Unix filesystem

Last updated
Version 7 Unix filesystem layout: subdirectories of "/" and "/usr" Version 7 UNIX SIMH PDP11 Filesystem Layout.png
Version 7 Unix filesystem layout: subdirectories of "/" and "/usr"
An overview of a Unix filesystem layout Standard-unix-filesystem-hierarchy.svg
An overview of a Unix filesystem layout

In Unix and operating systems inspired by it, the file system is considered a central component of the operating system. [1] It was also one of the first parts of the system to be designed and implemented by Ken Thompson in the first experimental version of Unix, dated 1969. [2]

Contents

As in other operating systems, the filesystem provides information storage and retrieval, and one of several forms of interprocess communication, in that the many small programs that traditionally form a Unix system can store information in files so that other programs can read them, although pipes complemented it in this role starting with the Third Edition. Also, the filesystem provides access to other resources through so-called device files that are entry points to terminals, printers, and mice.

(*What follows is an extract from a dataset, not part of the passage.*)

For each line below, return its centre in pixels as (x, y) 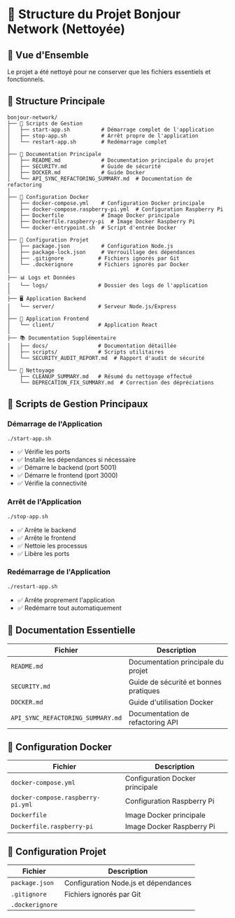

The rest of this article uses Unix as a generic name to refer to both the original Unix operating system and its many workalikes.

Principles

The filesystem appears as one rooted tree of directories. [1] Instead of addressing separate volumes such as disk partitions, removable media, and network shares as separate trees (as done in DOS and Windows: each drive has a drive letter that denotes the root of its file system tree), such volumes can be mounted on a directory, causing the volume's file system tree to appear as that directory in the larger tree. [1] The root of the entire tree is denoted /.

In the original Bell Labs Unix, a two-disk setup was customary, where the first disk contained startup programs, while the second contained users' files and programs. This second disk was mounted at the empty directory named usr on the first disk, causing the two disks to appear as one filesystem, with the second disk’s contents viewable at /usr.

Unix directories do not contain files. Instead, they contain the names of files paired with references to so-called inodes, which in turn contain both the file and its metadata (owner, permissions, time of last access, etc., but no name). Multiple names in the file system may refer to the same file, a feature termed a hard link . [1] The mathematical traits of hard links make the file system a limited type of directed acyclic graph, although the directories still form a tree, as they typically may not be hard-linked. (As originally envisioned in 1969, the Unix file system would in fact be used as a general graph with hard links to directories providing navigation, instead of path names. [2] )

File types

The original Unix file system supported three types of files: ordinary files, directories, and "special files", also termed device files. [1] The Berkeley Software Distribution (BSD) and System V each added a file type to be used for interprocess communication: BSD added sockets, [3] while System V added FIFO files.

BSD also added symbolic links (often termed "symlinks") to the range of file types, which are files that refer to other files, and complement hard links. [3] Symlinks were modeled after a similar feature in Multics, [4] and differ from hard links in that they may span filesystems and that their existence is independent of the target object. Other Unix systems may support additional types of files. [5]

Conventional directory layout

Certain conventions exist for locating some kinds of files, such as programs, system configuration files, and users' home directories. These were first documented in the hier(7) man page since Version 7 Unix; [6] subsequent versions, derivatives and clones typically have a similar man page. [7] [8] [9] [10] [11] [12]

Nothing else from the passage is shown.